MultiIndex DataFrame to_csv() ignores date_format #7791

Poquaruse · 2014-07-18T16:42:38Z

Hi all,

I'm running pandas 0.14.1:

INSTALLED VERSIONS

commit: None
python: 3.4.1.final.0
python-bits: 64
OS: Windows
OS-release: 8
machine: AMD64
processor: Intel64 Family 6 Model 58 Stepping 9, GenuineIntel
byteorder: little
LC_ALL: None
LANG: DE

pandas: 0.14.1
nose: 1.3.3
Cython: 0.20.1
numpy: 1.8.1
scipy: 0.14.0
statsmodels: None
IPython: 2.1.0
sphinx: 1.2.2
patsy: 0.2.1
scikits.timeseries: None
dateutil: 2.1
pytz: 2014.4
bottleneck: None
tables: 3.1.1
numexpr: 2.3.1
matplotlib: 1.3.1
openpyxl: 1.8.5
xlrd: 0.9.3
xlwt: None
xlsxwriter: 0.5.5
lxml: 3.3.5
bs4: 4.3.1
html5lib: None
httplib2: None
apiclient: None
rpy2: None
sqlalchemy: 0.9.4
pymysql: None
psycopg2: None

I'm experiencing a bug which might be related to #7622

How to reproduce the bug:
At first, a new DataFrame is created

dt_rng = pd.date_range(start='2014-01-01 00:00', periods = 1000, freq='1s')
df = pd.DataFrame({'a':np.random.randn(1000), 'b': np.random.randn(1000)},index = dt_rng)
df['b'] = df['b'].round()

Then, this DataFrame is exported as csv with a custom date_format:

df.to_csv(date_format='%Y demo')

This does work: ',a,b\n2014 demo,-0.5582228932333034,1.0\n2014 demo,[...]'

Now, the other scenario. Same DataFrame but a groupby('b') and a resample:

df.groupby(df['b']).resample('1min').to_csv(date_format='%y demo')

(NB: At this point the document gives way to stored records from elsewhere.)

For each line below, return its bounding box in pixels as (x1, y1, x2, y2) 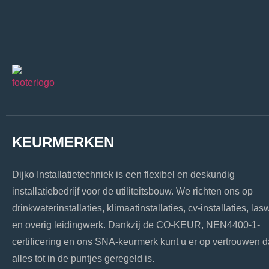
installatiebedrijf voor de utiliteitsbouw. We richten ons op (12, 186, 253, 196)
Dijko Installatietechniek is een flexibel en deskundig (12, 169, 235, 180)
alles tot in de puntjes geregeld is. (12, 253, 154, 264)
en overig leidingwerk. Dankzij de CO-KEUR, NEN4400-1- (12, 220, 260, 230)
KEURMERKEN (12, 134, 114, 150)
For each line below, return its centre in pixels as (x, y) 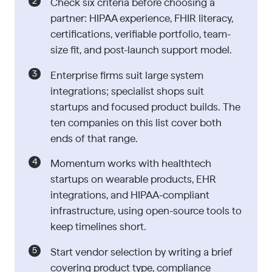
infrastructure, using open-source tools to (146, 211)
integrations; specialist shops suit (127, 91)
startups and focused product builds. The (145, 107)
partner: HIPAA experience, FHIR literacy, (141, 18)
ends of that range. (94, 138)
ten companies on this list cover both (136, 123)
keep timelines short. (98, 227)
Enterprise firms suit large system (127, 75)
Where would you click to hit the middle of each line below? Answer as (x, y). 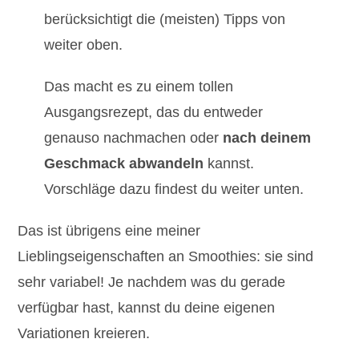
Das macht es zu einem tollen (138, 87)
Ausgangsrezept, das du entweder (153, 113)
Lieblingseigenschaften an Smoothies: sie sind (166, 257)
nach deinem (266, 138)
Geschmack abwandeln (123, 164)
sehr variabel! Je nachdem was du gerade (152, 282)
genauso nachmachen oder (133, 138)
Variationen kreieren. (84, 334)
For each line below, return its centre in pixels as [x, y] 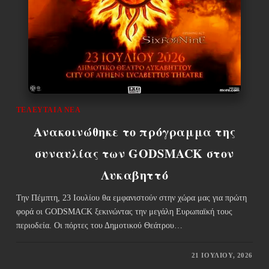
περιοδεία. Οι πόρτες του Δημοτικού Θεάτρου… [99, 225]
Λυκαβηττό [134, 175]
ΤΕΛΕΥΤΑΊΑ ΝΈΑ [48, 110]
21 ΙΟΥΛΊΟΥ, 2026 [222, 255]
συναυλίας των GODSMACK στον [134, 153]
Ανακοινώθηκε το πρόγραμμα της [134, 131]
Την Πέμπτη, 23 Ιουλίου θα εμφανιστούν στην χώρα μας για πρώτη [131, 198]
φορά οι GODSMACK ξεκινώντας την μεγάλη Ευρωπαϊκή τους [124, 211]
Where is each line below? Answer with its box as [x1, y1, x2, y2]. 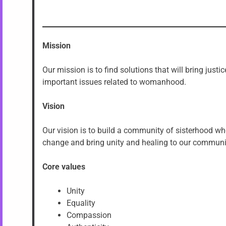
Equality [67, 198, 95, 208]
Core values [42, 161, 85, 172]
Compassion [67, 210, 111, 220]
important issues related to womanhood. [42, 77, 186, 87]
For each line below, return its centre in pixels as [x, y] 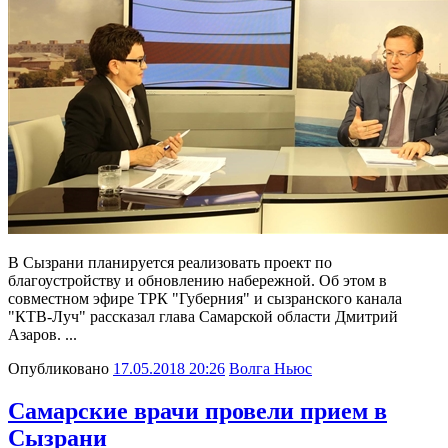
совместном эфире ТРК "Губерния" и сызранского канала [205, 299]
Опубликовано [58, 369]
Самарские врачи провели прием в [197, 411]
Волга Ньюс [270, 369]
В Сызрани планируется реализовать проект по [170, 263]
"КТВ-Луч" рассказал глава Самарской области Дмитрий [203, 317]
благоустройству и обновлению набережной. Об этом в [197, 281]
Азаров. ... [42, 335]
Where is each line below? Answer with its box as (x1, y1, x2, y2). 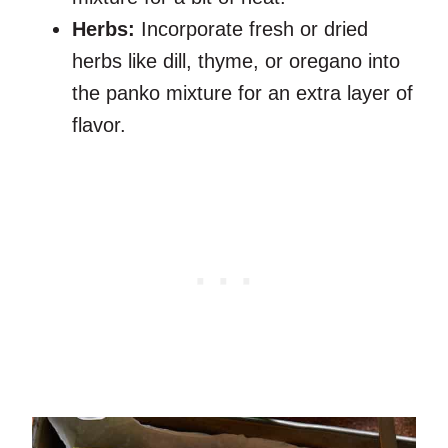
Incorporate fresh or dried (135, 18, 368, 41)
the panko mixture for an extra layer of (72, 82, 413, 105)
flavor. (72, 114, 126, 137)
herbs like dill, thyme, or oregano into (72, 50, 400, 73)
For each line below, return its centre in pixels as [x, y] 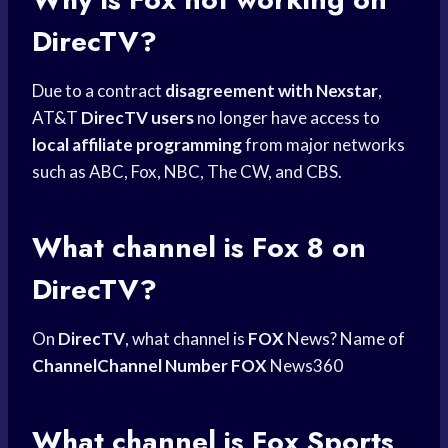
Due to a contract [98, 91]
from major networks [323, 145]
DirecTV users [137, 118]
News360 [305, 366]
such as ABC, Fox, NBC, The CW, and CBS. [187, 172]
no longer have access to [287, 118]
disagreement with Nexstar [271, 91]
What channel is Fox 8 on [199, 248]
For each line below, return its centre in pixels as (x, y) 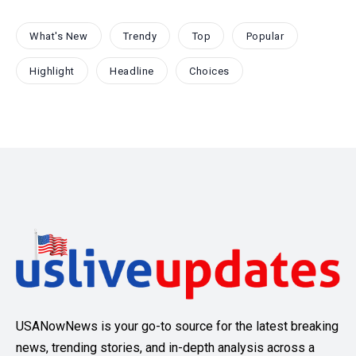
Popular (265, 36)
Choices (209, 71)
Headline (132, 71)
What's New (59, 36)
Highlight (52, 71)
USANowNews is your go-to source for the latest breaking (177, 327)
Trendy (140, 36)
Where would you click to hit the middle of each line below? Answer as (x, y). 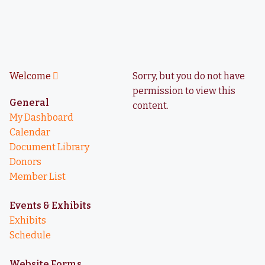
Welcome (31, 76)
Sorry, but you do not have (189, 76)
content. (151, 106)
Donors (25, 162)
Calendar (30, 132)
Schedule (30, 235)
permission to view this (184, 91)
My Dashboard (41, 117)
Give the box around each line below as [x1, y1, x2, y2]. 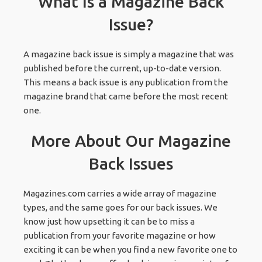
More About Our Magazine [31, 131, 231, 150]
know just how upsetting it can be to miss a [23, 216, 195, 226]
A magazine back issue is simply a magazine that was [23, 49, 235, 59]
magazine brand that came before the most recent [23, 91, 229, 101]
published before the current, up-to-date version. [23, 63, 222, 73]
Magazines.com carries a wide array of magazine [23, 188, 217, 198]
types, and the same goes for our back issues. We [23, 202, 218, 212]
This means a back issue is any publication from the [23, 77, 229, 87]
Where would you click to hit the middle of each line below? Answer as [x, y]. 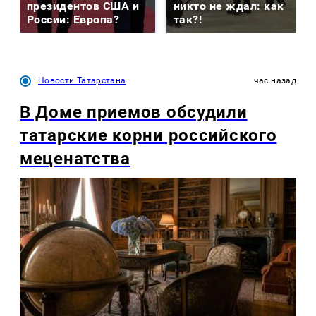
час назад [275, 81]
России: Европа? [73, 20]
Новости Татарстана [82, 81]
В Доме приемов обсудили [134, 113]
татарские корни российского [148, 136]
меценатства [75, 159]
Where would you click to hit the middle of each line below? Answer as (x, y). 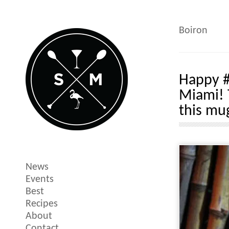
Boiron (193, 31)
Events (40, 179)
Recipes (42, 204)
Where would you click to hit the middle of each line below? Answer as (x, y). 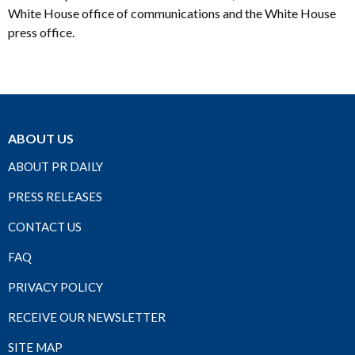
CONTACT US (45, 226)
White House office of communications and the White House (172, 13)
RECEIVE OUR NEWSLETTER (87, 317)
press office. (41, 32)
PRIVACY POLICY (55, 286)
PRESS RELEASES (55, 196)
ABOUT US (41, 138)
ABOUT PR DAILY (55, 166)
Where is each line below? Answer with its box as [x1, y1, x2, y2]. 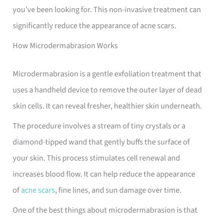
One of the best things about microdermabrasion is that [13, 204, 198, 217]
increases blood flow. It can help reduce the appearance [13, 168, 196, 180]
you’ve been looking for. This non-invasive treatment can [13, 3, 201, 16]
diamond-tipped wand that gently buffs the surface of [13, 136, 190, 148]
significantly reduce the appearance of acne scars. [13, 19, 178, 32]
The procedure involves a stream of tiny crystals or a [13, 120, 186, 132]
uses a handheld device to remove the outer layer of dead [13, 84, 202, 96]
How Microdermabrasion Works [13, 40, 118, 52]
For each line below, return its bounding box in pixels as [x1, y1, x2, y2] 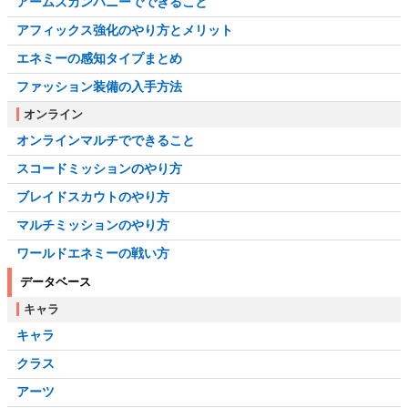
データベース [20, 275, 91, 290]
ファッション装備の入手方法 [16, 79, 182, 95]
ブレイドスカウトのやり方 [16, 189, 169, 205]
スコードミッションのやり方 [16, 161, 182, 177]
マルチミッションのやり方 [16, 218, 169, 233]
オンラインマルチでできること [16, 133, 195, 148]
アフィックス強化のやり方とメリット [16, 23, 233, 38]
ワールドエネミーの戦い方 [16, 246, 169, 261]
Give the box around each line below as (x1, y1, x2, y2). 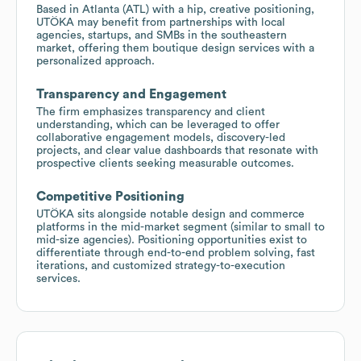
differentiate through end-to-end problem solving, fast (36, 247, 315, 259)
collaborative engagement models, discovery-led (36, 131, 285, 143)
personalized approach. (36, 55, 155, 67)
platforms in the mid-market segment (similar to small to (36, 221, 325, 233)
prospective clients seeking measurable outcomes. (36, 157, 294, 169)
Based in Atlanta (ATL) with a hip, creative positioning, (36, 3, 314, 15)
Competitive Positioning (36, 189, 185, 203)
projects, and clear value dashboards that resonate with (36, 144, 318, 156)
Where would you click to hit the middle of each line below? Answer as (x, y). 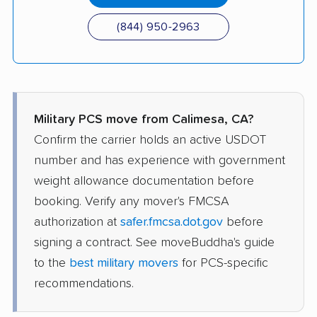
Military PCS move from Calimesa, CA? (144, 119)
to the (52, 263)
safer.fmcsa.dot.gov (172, 222)
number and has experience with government (160, 160)
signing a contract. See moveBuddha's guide (154, 242)
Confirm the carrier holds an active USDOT (150, 140)
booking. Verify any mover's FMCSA (132, 201)
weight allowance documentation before (144, 181)
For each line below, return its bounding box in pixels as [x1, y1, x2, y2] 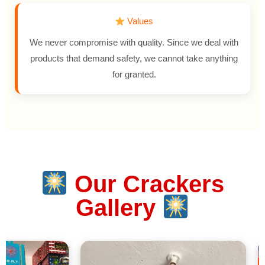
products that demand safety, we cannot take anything [30, 53, 238, 64]
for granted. [112, 69, 156, 80]
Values [124, 17, 153, 27]
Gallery [76, 195, 163, 221]
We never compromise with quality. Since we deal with [30, 37, 238, 48]
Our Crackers [67, 171, 224, 198]
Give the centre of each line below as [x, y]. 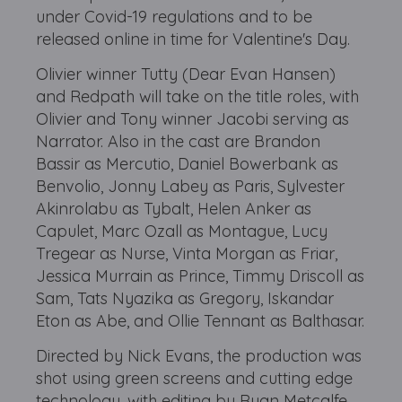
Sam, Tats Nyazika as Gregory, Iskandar [185, 299]
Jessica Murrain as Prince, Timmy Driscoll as [201, 276]
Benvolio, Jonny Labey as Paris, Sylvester [191, 187]
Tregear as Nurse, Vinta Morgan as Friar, [187, 254]
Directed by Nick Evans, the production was [199, 356]
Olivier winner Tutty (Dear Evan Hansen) [186, 74]
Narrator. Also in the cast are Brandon [179, 142]
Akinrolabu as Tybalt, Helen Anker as [174, 209]
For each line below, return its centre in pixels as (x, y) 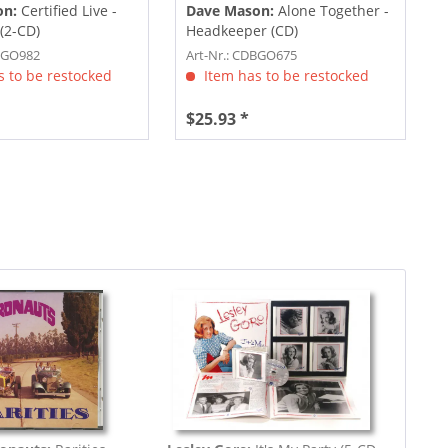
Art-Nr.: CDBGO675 (241, 54)
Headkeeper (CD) (241, 30)
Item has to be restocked (284, 75)
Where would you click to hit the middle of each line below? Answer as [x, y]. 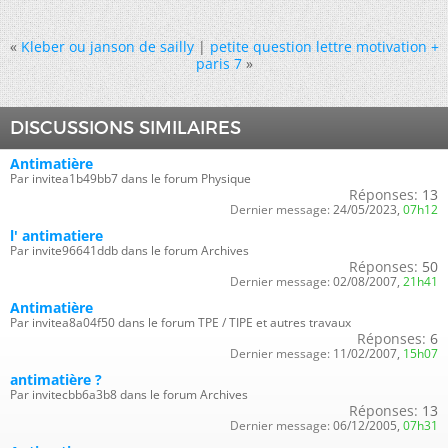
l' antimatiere [56, 235]
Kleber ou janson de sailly [107, 46]
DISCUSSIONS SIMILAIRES [125, 127]
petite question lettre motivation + [324, 46]
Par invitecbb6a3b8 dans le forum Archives [129, 394]
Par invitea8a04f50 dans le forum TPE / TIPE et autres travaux [180, 322]
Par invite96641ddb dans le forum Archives [129, 250]
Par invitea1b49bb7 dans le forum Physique [130, 178]
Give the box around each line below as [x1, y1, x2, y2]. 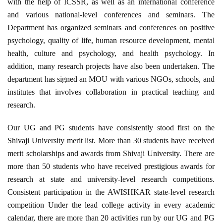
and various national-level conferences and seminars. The [7, 10, 215, 19]
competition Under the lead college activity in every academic [7, 201, 215, 210]
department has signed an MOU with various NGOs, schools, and [7, 75, 215, 84]
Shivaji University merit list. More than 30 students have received [7, 136, 215, 145]
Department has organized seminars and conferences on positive [7, 23, 215, 32]
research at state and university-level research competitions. [7, 175, 215, 184]
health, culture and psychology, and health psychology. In [7, 49, 215, 58]
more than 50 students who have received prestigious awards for [7, 162, 215, 171]
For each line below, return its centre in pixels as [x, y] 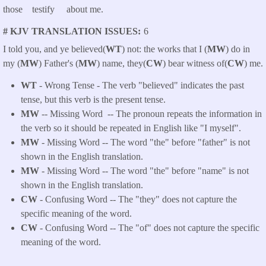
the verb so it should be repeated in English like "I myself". [131, 128]
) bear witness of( [195, 64]
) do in [238, 49]
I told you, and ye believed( [54, 49]
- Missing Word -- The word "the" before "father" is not [145, 142]
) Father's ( [58, 64]
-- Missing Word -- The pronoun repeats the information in [151, 114]
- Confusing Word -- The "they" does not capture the [137, 199]

Here, the custom date_format is not used:
'b,,a\n-4.0,2014-01-01 00:12:00,1.571130069273494[...]'

Thanks and best regards

The text was updated successfully, but these errors were encountered:

jreback · 2014-07-18T17:33:49Z

use the format below for grouping (this is new in 0.14.0), as its more flexible (e.g. the resample could be on a column).
this is a bug, but I think for another reason, the index is not being constructured 100% correctly, xref BUG: multi-index with one level with a tz buggy #7793

In [5]: df.groupby(['b',pd.Grouper(freq='1h')]).mean()
Out[5]: 
                      a
b                      
-4 2014-01-01  0.236842
-3 2014-01-01 -0.196441
-2 2014-01-01  0.084048
-1 2014-01-01 -0.079776
 0 2014-01-01  0.059750
 1 2014-01-01 -0.010162
 2 2014-01-01 -0.124559
 3 2014-01-01 -0.009600

In [6]: df.groupby(['b',pd.Grouper(freq='1h')]).mean().to_csv('test.csv',mode='w',date_format='%Y')

In [7]: !cat test.csv
b,,a
-4.0,2014-01-01 00:00:00,0.23684162290873984
-3.0,2014-01-01 00:00:00,-0.1964410632489068
-2.0,2014-01-01 00:00:00,0.08404773044520912
-1.0,2014-01-01 00:00:00,-0.07977596435616328
0.0,2014-01-01 00:00:00,0.05975025407287002
1.0,2014-01-01 00:00:00,-0.010162014106808491
2.0,2014-01-01 00:00:00,-0.1245593183893703
3.0,2014-01-01 00:00:00,-0.00959968236480397

Poquaruse · 2014-07-19T07:34:35Z

Thanks! :-)

jreback · 2014-07-19T13:43:35Z

ok, since #7746 fix was just merged, this is a separate issue.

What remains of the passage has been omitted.